Normally, these robots learn one basic behaviour, hit the ball back. But with LLM-driven optimisation, researchers asked:

Could a robot adapt to natural language commands like “hit the ball as high as possible” or “send it far to the right”?

Here’s how it worked:

  • The robot’s behaviour is nudged by a small set of control parameters (not its entire neural policy).
  • The LLM receives the problem description and previous execution traces.
  • It summarises the data, identifies which parameters correlated with success, and proposes new values.
  • Over iterations, the robot improves at following the human’s instruction.

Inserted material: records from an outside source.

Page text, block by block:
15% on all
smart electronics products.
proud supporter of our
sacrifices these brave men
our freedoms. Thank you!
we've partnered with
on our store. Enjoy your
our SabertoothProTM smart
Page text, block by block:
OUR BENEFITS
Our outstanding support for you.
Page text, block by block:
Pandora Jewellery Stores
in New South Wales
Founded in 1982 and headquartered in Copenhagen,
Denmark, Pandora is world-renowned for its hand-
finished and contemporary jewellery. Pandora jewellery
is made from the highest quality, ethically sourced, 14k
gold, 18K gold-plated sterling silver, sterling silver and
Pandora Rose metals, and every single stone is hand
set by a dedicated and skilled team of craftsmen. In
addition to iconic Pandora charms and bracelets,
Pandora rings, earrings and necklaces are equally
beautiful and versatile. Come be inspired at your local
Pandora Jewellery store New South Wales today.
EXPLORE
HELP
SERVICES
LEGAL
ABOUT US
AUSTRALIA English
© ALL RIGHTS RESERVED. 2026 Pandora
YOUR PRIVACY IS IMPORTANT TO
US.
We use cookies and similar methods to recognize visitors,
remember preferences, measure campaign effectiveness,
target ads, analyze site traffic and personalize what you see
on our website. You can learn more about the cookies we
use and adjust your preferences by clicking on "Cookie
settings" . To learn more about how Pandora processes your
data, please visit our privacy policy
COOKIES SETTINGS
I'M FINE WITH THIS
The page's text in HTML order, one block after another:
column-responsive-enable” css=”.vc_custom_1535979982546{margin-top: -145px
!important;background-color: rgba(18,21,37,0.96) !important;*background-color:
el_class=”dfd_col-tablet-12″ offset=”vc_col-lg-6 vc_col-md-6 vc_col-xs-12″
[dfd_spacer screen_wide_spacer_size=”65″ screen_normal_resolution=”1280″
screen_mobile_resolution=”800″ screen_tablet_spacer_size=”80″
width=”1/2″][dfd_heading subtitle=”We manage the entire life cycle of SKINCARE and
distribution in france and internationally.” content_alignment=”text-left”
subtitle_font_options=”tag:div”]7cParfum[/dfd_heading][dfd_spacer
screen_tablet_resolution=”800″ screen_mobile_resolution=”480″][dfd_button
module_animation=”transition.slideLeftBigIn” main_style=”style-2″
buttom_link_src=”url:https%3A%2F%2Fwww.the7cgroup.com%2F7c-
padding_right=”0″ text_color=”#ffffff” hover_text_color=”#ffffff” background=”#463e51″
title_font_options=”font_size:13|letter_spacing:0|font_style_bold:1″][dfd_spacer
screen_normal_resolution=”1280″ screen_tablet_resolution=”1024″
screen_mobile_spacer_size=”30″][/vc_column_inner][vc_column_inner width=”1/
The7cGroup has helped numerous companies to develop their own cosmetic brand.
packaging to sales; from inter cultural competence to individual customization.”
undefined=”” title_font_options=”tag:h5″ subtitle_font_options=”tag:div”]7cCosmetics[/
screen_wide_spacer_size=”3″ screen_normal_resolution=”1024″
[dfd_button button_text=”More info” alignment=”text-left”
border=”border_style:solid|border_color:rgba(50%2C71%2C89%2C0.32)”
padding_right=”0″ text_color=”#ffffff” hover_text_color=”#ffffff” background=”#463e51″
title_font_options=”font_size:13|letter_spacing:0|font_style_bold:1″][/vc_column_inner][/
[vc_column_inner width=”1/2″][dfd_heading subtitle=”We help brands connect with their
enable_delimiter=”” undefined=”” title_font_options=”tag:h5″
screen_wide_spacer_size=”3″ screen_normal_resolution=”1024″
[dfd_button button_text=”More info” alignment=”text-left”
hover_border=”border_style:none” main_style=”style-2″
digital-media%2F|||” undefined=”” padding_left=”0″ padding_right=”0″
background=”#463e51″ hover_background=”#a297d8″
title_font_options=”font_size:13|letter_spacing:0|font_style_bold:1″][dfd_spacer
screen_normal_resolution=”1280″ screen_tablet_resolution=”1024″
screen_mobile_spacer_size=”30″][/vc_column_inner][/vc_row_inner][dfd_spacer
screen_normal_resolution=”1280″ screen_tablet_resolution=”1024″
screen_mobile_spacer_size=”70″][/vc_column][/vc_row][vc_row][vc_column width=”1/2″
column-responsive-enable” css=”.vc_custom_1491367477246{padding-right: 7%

The result? The ball trajectory shifted closer and closer to the desired behaviour, without rewriting the policy or retraining from scratch.

Why This Is Exciting

  • Language as control: Instead of designing complex reward functions, humans can give plain instructions.
  • Transparent reasoning: At each step, the LLM explains its logic, offering insights into decision-making.
  • Hybrid approaches: While toy examples for now, this line of work hints at future systems where optimisation, robotics, and language are tightly integrated.

Of course, open questions remain. Gradient descent is cheap and reliable, so why use a billion-parameter LLM? For now, the answer lies in flexibility and reasoning. But the potential for human–robot collaboration through natural language is hard to ignore.

Looking Ahead

This research is early-stage, but it shows the expanding scope of LLMs. Beyond chatbots, they may soon become active participants in optimisation, robotics, and control systems, bridging the gap between language and action. This means continuing to create AI that listens, reasons, and adapts in the physical world.